Japanese theorem for cyclic quadrilaterals
Triangulating an arbitrary cyclic quadrilateral by its diagonals yields four overlapping triangles (each diagonal creates two triangles). The centers of the incircles of those triangles form a rectangle.
Specifically, let □ABCD be an arbitrary cyclic quadrilateral and let M1, M2, M3, M4 be the incenters of the triangles △ABD, △ABC, △BCD, △ACD. Then the quadrilateral formed by M1, M2, M3, M4 is a rectangle.

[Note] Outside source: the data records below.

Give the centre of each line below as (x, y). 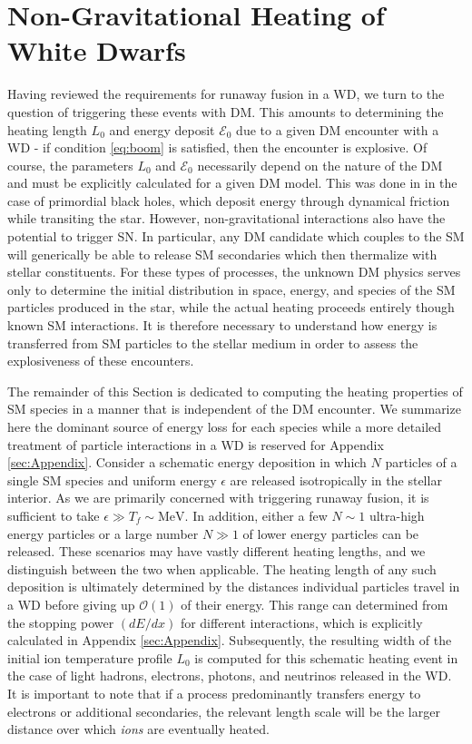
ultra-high (397, 515)
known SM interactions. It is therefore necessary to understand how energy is (222, 325)
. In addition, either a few (256, 515)
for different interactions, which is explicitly (301, 622)
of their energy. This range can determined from (315, 604)
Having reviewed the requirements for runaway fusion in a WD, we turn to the (226, 94)
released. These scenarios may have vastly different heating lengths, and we (216, 551)
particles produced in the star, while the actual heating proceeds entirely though (231, 307)
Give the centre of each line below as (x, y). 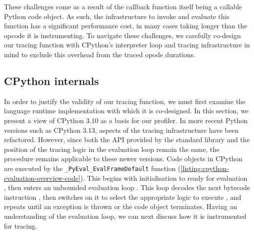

Note that this theorem is easily extended to prove the Japanese theorem for cyclic polygons. To prove the quadrilateral case, simply construct the parallelogram tangent to the corners of the constructed rectangle, with sides parallel to the diagonals of the quadrilateral. The construction shows that the parallelogram is a rhombus, which is equivalent to showing that the sums of the radii of the incircles tangent to each diagonal are equal.
The quadrilateral case immediately proves the general case by induction on the set of triangulating partitions of a general polygon.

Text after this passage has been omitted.